Thats not a nice thought.


----------



## Wallsendmag (Feb 12, 2004)

Lisa. said:


> It's basically an outside bath for swingers and/or making home porn films.
> 
> Full of other peoples muck, hair, skin and fluids.
> 
> ...


Speaking from personal experience :?:


----------



## Lisa. (May 7, 2002)

wallsendmag said:


> Lisa. said:
> 
> 
> > It's basically an outside bath for swingers and/or making home porn films.
> ...


No  :lol:

But it stands to reason really.

Are they emptied everyday and cleaned out ?


----------



## Widget (May 7, 2002)

They're no different to a swimming pool.

Chlorine in the water and filters working non-stop.

However, Hilly, I bet you'll be bored with it in less than a year.


----------



## scott28tt (Jul 30, 2002)

Is anyone else thinking "Janet and Gary"? :roll:

(I SO hope I got the names right)


----------



## Widget (May 7, 2002)

Yeah, you're right.
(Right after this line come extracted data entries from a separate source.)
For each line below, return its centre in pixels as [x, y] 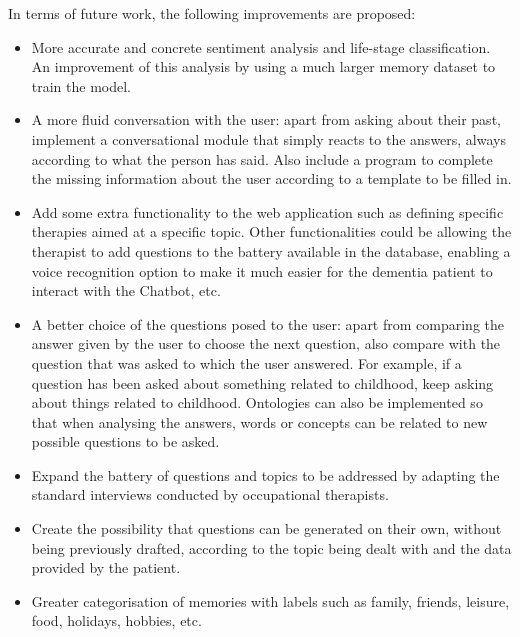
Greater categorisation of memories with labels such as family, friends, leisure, [270, 600]
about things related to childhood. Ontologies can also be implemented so [257, 402]
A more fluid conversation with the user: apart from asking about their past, [266, 119]
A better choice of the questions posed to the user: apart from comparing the [268, 323]
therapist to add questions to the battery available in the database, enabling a [271, 250]
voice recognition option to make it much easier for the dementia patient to [262, 270]
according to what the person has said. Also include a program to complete [262, 158]
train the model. [81, 85]
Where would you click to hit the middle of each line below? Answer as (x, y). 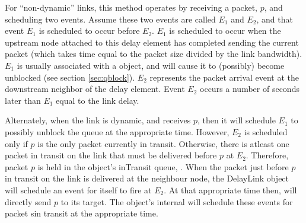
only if (16, 143)
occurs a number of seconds (250, 89)
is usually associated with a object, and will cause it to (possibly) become (151, 65)
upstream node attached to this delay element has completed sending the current (152, 42)
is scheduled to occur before (89, 31)
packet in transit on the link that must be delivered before (111, 155)
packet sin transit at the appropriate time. (82, 213)
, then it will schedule (237, 120)
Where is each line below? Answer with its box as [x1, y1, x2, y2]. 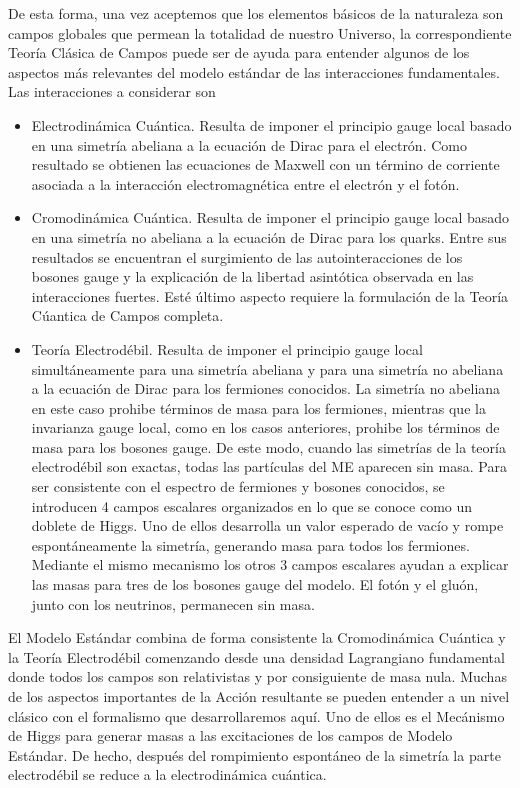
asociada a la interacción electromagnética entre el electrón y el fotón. [31, 173, 460, 194]
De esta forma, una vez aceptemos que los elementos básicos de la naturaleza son [8, 3, 504, 23]
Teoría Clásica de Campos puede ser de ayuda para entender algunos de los [8, 42, 470, 63]
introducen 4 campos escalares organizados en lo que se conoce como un [31, 495, 473, 516]
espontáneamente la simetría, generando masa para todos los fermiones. [31, 534, 470, 555]
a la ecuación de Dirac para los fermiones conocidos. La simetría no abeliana [31, 378, 501, 399]
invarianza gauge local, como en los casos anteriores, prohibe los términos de [31, 417, 500, 438]
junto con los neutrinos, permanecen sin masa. [31, 593, 315, 614]
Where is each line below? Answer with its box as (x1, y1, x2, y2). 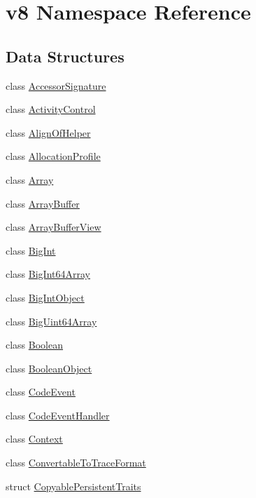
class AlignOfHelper (6, 125, 91, 140)
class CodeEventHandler (6, 408, 110, 422)
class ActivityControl (6, 102, 96, 116)
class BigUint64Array (6, 314, 97, 328)
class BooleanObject (6, 361, 92, 375)
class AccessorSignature (6, 78, 106, 93)
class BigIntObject (6, 290, 85, 304)
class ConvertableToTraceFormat (6, 455, 146, 470)
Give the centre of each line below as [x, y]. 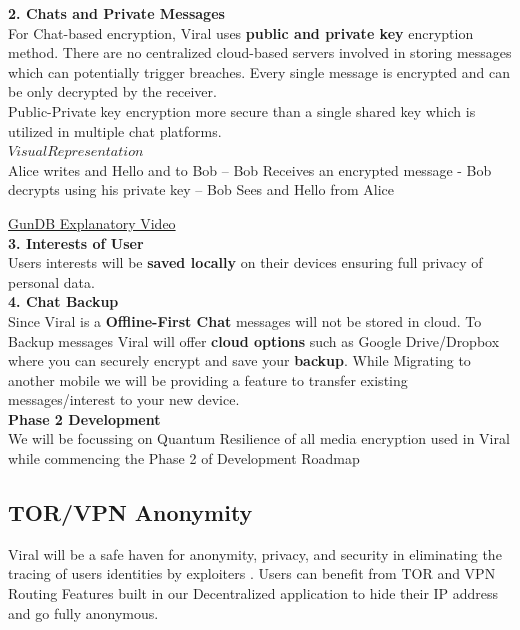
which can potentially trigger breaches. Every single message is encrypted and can [259, 71]
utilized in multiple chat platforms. [115, 130]
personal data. [51, 281]
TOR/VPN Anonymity [130, 512]
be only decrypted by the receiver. [112, 91]
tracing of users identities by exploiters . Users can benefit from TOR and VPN [252, 573]
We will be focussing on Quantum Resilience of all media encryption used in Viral [259, 438]
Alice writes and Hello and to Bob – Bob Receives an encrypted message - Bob [250, 169]
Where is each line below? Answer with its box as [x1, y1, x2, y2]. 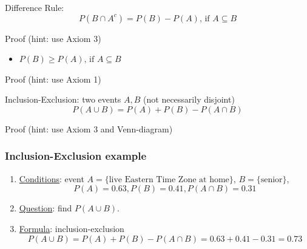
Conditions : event [19, 172, 84, 185]
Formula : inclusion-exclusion [19, 222, 124, 234]
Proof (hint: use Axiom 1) [5, 72, 101, 85]
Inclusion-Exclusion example [5, 148, 147, 163]
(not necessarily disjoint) [143, 93, 235, 106]
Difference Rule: [5, 1, 64, 13]
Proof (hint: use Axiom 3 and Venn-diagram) [5, 122, 173, 135]
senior [260, 175, 283, 184]
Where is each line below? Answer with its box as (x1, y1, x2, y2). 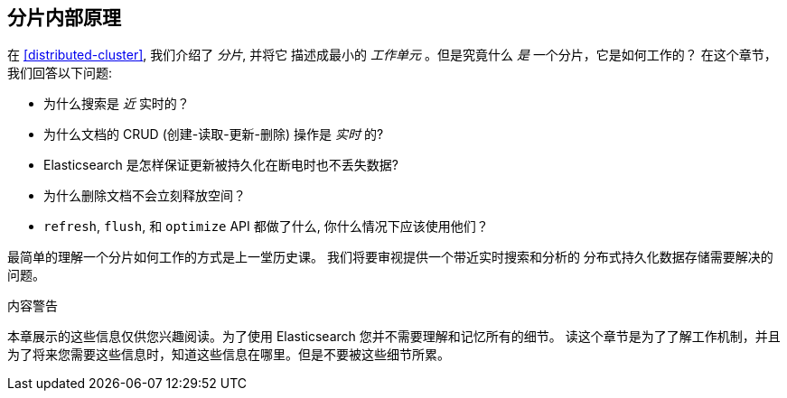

Gaz and Jan!!


----------



## John C (Jul 5, 2002)

Eugh, just when I thought it was safe to dig in the deep reaches of your mind Gaz's testicles pic springs out!


----------



## Hilly10 (Feb 4, 2004)

Lisa dont tar everybody with the same brush. :evil: When you have been out hard session on the mountain bike shower then hot tub there is nothing better. We do not intend to have every Tom DICK or Harry in our Tub :wink:


----------



## Lisa. (May 7, 2002)

Hilly10 said:


> Lisa dont tar everybody with the same brush. :evil: When you have been out hard session on the mountain bike shower then hot tub there is nothing better. We do not intend to have every Tom DICK or Harry in our Tub :wink:


Ok :wink: Hope you shower first?


----------



## cyberface (Apr 1, 2007)

me and our lass spent yesterday in the hottub, what a great way to catch the sun.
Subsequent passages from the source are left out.